42. The method of claim 33 wherein the computing of a plurality of
utility costs comprises computing a plurality of utility costs
based on an objective function, and wherein the objective function
comprises a first component dependent upon the Contract Base Load
and an energy charge, a second component dependent upon an amount
of the estimated total customer load purchased at a corresponding
real time price, a third component dependent upon a highest
estimated demand and a demand charge, a fourth component dependent
upon on-site generation operational usage and a cost of the on-site
generation operational usage, and a fifth component dependent upon
capital depreciation and maintenance and on-site generation
capacity.
43. The method of claim 33 further comprising: implementing a
heuristic search for inputs based on the utility rate structures
and the Contract Base Load; computing the utility costs based on
the inputs as supplied by the heuristic search; and, applying a
simulation to the computed utility costs.
Description
TECHNICAL FIELD OF THE INVENTION
[0001] The present invention relates to the optimization of the
purchase of power from a utility.
BACKGROUND OF THE INVENTION
[0002] Currently, there are no efficient tools to help electric
utility customers negotiate superior energy contracts with electric
utility companies.

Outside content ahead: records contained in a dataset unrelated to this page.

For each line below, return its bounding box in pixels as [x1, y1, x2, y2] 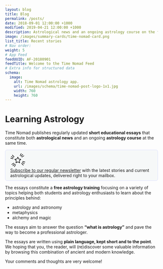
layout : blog [5, 7, 32, 12]
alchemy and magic [12, 215, 52, 221]
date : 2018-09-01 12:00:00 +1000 [5, 20, 73, 26]
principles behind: [5, 195, 41, 201]
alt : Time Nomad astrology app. [14, 79, 79, 84]
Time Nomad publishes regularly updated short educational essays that [5, 130, 150, 136]
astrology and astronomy [12, 204, 62, 210]
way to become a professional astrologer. [5, 229, 88, 235]
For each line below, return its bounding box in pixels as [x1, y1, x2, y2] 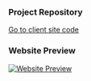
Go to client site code [8, 25, 79, 35]
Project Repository [8, 6, 83, 18]
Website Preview [8, 45, 77, 57]
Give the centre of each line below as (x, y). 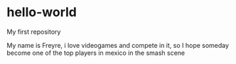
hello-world (42, 12)
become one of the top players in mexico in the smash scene (96, 53)
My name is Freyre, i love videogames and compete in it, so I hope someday (118, 45)
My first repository (34, 32)
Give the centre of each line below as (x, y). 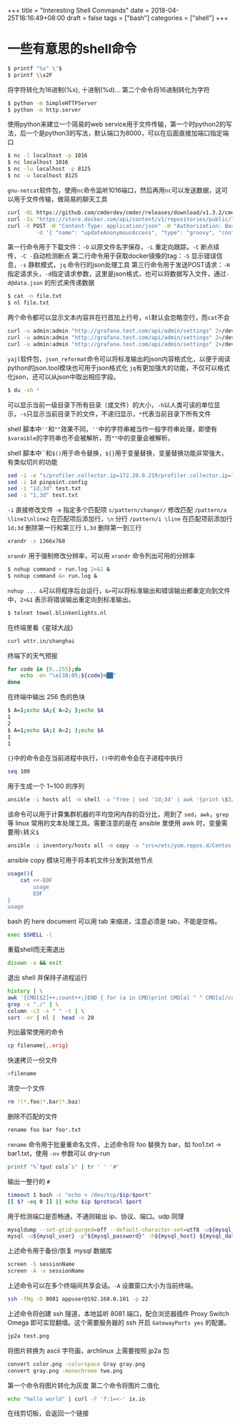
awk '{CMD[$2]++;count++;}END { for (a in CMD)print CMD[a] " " (105, 998)
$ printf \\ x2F (30, 75)
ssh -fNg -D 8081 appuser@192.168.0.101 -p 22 (78, 1299)
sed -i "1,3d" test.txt (43, 496)
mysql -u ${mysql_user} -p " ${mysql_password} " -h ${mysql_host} (102, 1236)
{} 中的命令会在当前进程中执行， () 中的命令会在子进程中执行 (95, 758)
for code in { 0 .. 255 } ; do (44, 669)
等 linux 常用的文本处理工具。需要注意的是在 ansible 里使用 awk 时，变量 (114, 823)
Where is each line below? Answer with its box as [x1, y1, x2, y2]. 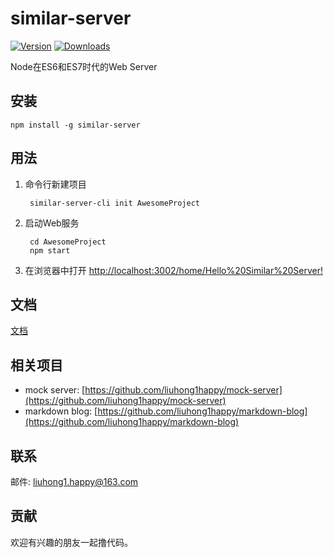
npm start [29, 245, 71, 256]
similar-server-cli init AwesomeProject [29, 198, 201, 208]
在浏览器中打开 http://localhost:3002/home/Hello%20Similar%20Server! [24, 264, 323, 276]
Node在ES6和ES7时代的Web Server [10, 60, 158, 72]
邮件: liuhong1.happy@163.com [10, 476, 139, 487]
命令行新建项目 [24, 178, 87, 190]
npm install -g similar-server [10, 120, 141, 130]
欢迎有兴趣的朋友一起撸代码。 [10, 536, 133, 548]
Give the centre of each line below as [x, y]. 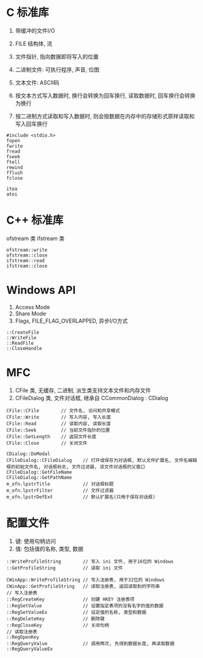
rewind [15, 167]
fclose [15, 178]
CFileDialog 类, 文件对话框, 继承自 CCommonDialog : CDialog [92, 398]
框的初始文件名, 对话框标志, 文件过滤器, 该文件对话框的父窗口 [76, 467]
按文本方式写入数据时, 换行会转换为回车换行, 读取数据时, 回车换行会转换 [105, 95]
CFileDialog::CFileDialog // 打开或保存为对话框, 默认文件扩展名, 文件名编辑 [102, 460]
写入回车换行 [31, 123]
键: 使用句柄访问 [35, 541]

Utility customers have a wealth of historical
data about their energy requirements and about real time prices of
energy. Although this data could help them in determining optimum
contract terms, there are no tools to assist electric utility
customers in using such data to choose a rate structure and to
specify a Contract Base Load (CBL) so that the customers can
intelligently enter into power supply contracts with their electric
utilities.
[0003] Moreover, on-site generation of electrical power is an
option to many customers. However, complex issues face these
customers in determining whether on-site generation of electrical
power is a viable alternative to the purchase of power from
electric utilities. For example, customers must determine whether
on-site generation equipment should be acquired and how much to
invest in the acquisition of on-site generation equipment.

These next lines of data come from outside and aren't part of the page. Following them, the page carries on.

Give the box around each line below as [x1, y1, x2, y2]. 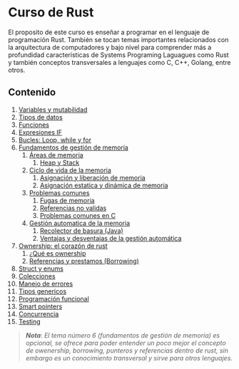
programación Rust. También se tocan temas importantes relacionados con [8, 35, 229, 43]
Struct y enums [18, 264, 63, 273]
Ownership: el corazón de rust [18, 241, 108, 250]
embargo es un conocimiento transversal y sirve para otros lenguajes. [25, 353, 233, 362]
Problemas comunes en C [39, 211, 116, 219]
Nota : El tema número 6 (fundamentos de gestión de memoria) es [25, 331, 220, 339]
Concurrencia [18, 309, 59, 318]
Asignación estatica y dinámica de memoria [39, 181, 168, 189]
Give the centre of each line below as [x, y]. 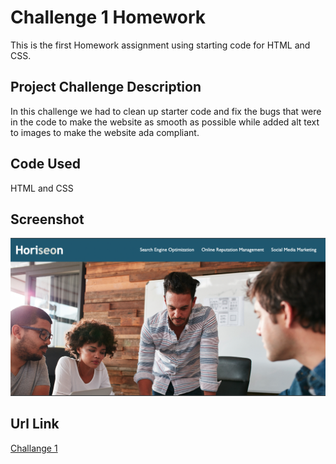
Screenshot [47, 219]
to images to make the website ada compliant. [105, 132]
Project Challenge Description [106, 87]
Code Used [46, 164]
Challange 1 [34, 448]
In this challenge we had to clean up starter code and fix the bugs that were [166, 111]
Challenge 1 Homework [108, 17]
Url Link [35, 424]
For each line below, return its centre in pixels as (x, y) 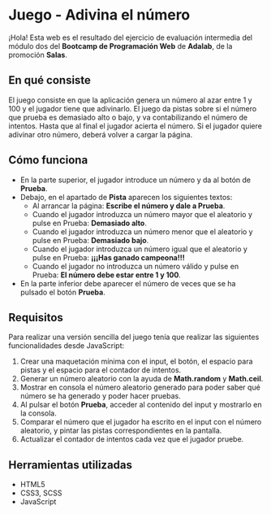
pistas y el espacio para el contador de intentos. (101, 370)
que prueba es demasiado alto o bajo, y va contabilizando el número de (128, 117)
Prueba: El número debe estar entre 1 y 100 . (106, 275)
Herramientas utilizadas (70, 465)
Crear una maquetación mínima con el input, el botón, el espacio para (136, 362)
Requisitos (36, 318)
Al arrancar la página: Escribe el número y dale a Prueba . (129, 206)
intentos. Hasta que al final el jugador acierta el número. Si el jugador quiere (135, 126)
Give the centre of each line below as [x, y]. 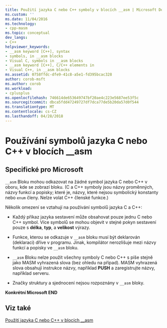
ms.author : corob [23, 84]
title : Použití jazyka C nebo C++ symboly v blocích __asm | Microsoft [81, 10]
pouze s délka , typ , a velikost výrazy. [51, 227]
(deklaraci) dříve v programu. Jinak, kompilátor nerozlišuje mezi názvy [84, 242]
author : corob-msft [25, 79]
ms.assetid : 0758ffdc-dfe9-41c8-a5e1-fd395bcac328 [59, 75]
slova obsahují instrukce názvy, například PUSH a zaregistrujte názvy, [84, 268]
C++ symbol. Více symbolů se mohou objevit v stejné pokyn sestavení [84, 222]
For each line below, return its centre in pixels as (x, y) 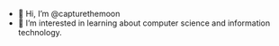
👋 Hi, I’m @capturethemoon (69, 14)
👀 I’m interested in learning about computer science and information (144, 23)
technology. (40, 32)
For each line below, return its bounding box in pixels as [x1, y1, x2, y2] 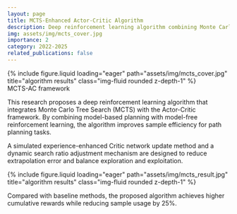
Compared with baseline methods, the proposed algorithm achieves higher [7, 191, 225, 200]
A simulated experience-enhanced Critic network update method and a [7, 141, 214, 150]
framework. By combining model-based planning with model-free [7, 112, 198, 121]
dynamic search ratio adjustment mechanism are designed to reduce [7, 149, 207, 157]
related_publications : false [7, 50, 93, 57]
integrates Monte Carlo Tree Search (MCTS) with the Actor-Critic [7, 105, 196, 114]
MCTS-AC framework [7, 84, 71, 93]
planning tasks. [7, 128, 51, 136]
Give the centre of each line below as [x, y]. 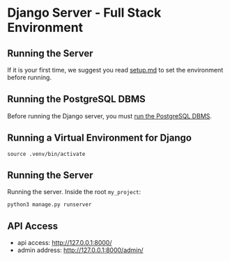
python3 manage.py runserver [49, 205]
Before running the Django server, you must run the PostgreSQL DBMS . [110, 116]
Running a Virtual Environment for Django [99, 138]
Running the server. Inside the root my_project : [74, 192]
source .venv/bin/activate [46, 154]
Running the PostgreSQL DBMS [76, 99]
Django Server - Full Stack [84, 13]
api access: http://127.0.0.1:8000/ [64, 243]
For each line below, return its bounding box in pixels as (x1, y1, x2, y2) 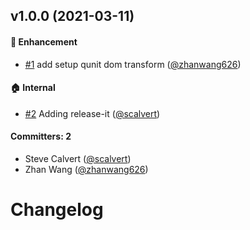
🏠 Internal (10, 82, 56, 94)
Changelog (10, 199, 104, 221)
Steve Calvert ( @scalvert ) (24, 153, 132, 164)
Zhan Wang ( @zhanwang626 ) (24, 164, 149, 175)
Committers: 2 (10, 130, 72, 143)
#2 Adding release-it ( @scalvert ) (24, 107, 161, 119)
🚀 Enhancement (10, 35, 78, 48)
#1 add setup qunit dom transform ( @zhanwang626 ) (24, 58, 242, 70)

Moreover, the purchase of such equipment raises additional
questions affecting these investment decisions such as determining
when such on-site generation equipment should be engaged, and the
extent to which the on-site generation equipment should be engaged.
It is also necessary to determine the cost of running and
maintaining the on-site generation equipment.

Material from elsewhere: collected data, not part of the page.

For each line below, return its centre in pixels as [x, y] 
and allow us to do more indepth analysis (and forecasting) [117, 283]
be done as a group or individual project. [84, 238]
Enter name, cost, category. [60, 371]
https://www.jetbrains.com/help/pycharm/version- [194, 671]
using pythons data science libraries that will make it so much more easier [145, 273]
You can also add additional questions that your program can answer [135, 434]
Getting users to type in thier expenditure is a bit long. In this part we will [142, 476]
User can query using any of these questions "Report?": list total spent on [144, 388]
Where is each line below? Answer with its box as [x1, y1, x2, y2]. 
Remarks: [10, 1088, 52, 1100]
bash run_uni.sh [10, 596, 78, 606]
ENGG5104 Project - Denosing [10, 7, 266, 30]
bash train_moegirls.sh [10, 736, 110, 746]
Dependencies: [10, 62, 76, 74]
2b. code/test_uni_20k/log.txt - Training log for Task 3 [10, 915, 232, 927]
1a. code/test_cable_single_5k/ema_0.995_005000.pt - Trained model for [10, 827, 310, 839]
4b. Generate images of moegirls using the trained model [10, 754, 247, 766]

[0004] These decisions need to be made so as to minimize the total
annual cost of electrical power to the customer. The total annual
cost of electrical power is based on (a) the pricing logic of the
rate structure (that typically includes an energy charge and a
demand charge) relative to the Contract Base Load, (b) the cost of
purchasing energy at the real time price, (c) any capital
investment that is required for on-site generation equipment, and
(d) the costs of operating and maintaining on-site generation
equipment.
[0005] As can be seen, these decisions present electric utility
customers with a complex commercial problem. Unfortunately, current
tools that are intended to help these customers deal with this
complex problem are too simple to be of significant use. Indeed,
many customers would rather rely on their instincts and experience
in making these decisions.
[0006] The present invention, in one of its embodiments, offers a
more rigorous tool to help utility customers deal with the
complexities of determining the most cost effective terms in power
supply contracts.
SUMMARY OF THE INVENTION
[0007] In accordance with one aspect of the present invention, a
method is provided to determine a lowest utility cost relative to a
plurality of utility rate structures, to an estimated customer
load, and to a temporal resolution of a Contract Base Load. The
method comprises the following: computing a plurality of utility
costs based on combinations of each of the rate structures, the
estimated customer load, and the temporal resolution of the
Contract Base Load; and, selecting the rate structure and Contract
Base Load producing the lowest utility cost.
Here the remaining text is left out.